1 1 1 The Wolf and the Fox French ATU 1-299 Animal Tales https://archive.org/details/greenfairybook00la...
2 1 1 Fox in Inishkea Irish ATU 1-299 Animal Tales https://archive.org/details/folktalesofegypt00...
3 1 1 Fish Thief Japanesse ATU 1-299 Animal Tales https://archive.org/details/folktalesofmexic00...
4 1 1 Tub of Butter Canadian ATU 1-299 Animal Tales https://archive.org/details/100armeniantales00...
5 1 1 Fox and Lapp Lapp ATU 1-299 Animal Tales https://archive.org/details/irishfolktales00gl...
6 1 1 Reynard and Bruin European ATU 1-299 Animal Tales https://archive.org/details/greenhillsofmagi00...
7 1* 1 Fox and the Hare in Winter German ATU 1-299 Animal Tales https://archive.org/details/irishfolktales00gl...
8 1* 1 Fox and the Magpie British ATU 1-299 Animal Tales https://archive.org/details/moreenglishfairy00...
9 1* 1 Hare, Badger, Monkey, and Otter Japanesse ATU 1-299 Animal Tales https://archive.org/details/greyfairybook00lan...

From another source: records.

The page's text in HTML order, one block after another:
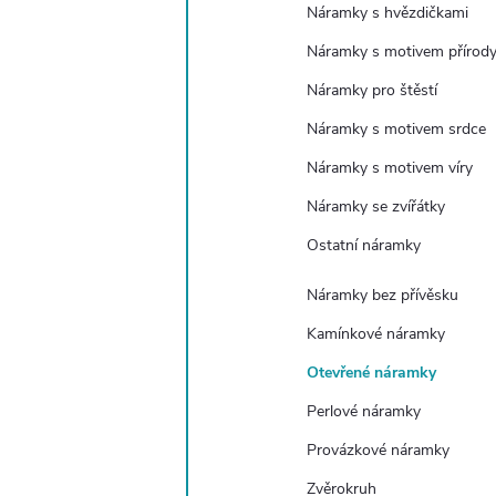
Náramky s hvězdičkami
Náramky s motivem přírody
Náramky pro štěstí
Náramky s motivem srdce
Náramky s motivem víry
Náramky se zvířátky
Ostatní náramky
Náramky bez přívěsku
Kamínkové náramky
Otevřené náramky
Perlové náramky
Provázkové náramky
Zvěrokruh

Lots of the links are to resources held by archive.org, although many of them are limited preview books.

It might be interesting trying to build something to check whether a resource is openly available there, or limited access, and if it is openly available, perhaps attempt to scrape the story text from the Internet Archive.

Identifying Openly Available archive.org Resources#

Let’s start by just grabbing a list of unique resources on archive.org:

q = 'SELECT * FROM tale_links WHERE link LIKE "https://archive.org/details/%";'

xx = read_sql(q, db.conn)
xx['resource'] = xx['link'].str.replace("https://archive.org/details/", "", regex=False)
xx['resource'] = xx['resource'].apply(lambda x: x.split("/")[0])
xx['resource'].unique()
array(['dictionaryofbrit01brig', 'greenfairybook00lang_0',
       'folktalesofegypt00elsh', 'folktalesofmexic0000pare',
       '100armeniantales0000unse', 'irishfolktales00glas',
       'greenhillsofmagi0000musi', 'moreenglishfairy00jaco',
       'greyfairybook00lang', 'russianfairytale00afan',
       'folktalesofgreec0000mega', 'englishfairytale1902jaco',
       'italianfolktales00calv', 'populartalesfrom00daseiala',
       'yellowfairybook00lang02', 'folktalesofgerma00kurt',
       'bluefairybook00langiala', 'brownfairybook00langrich',
       'folktalesoffranc00mass', 'folktalesofjapan00seki',
       'moregreekfolktal0000dawk', 'violetfairybook00lang'], dtype=object)

I’ve already got a database of the Lang coloured Fairy Books, so it should be possible to join in to that.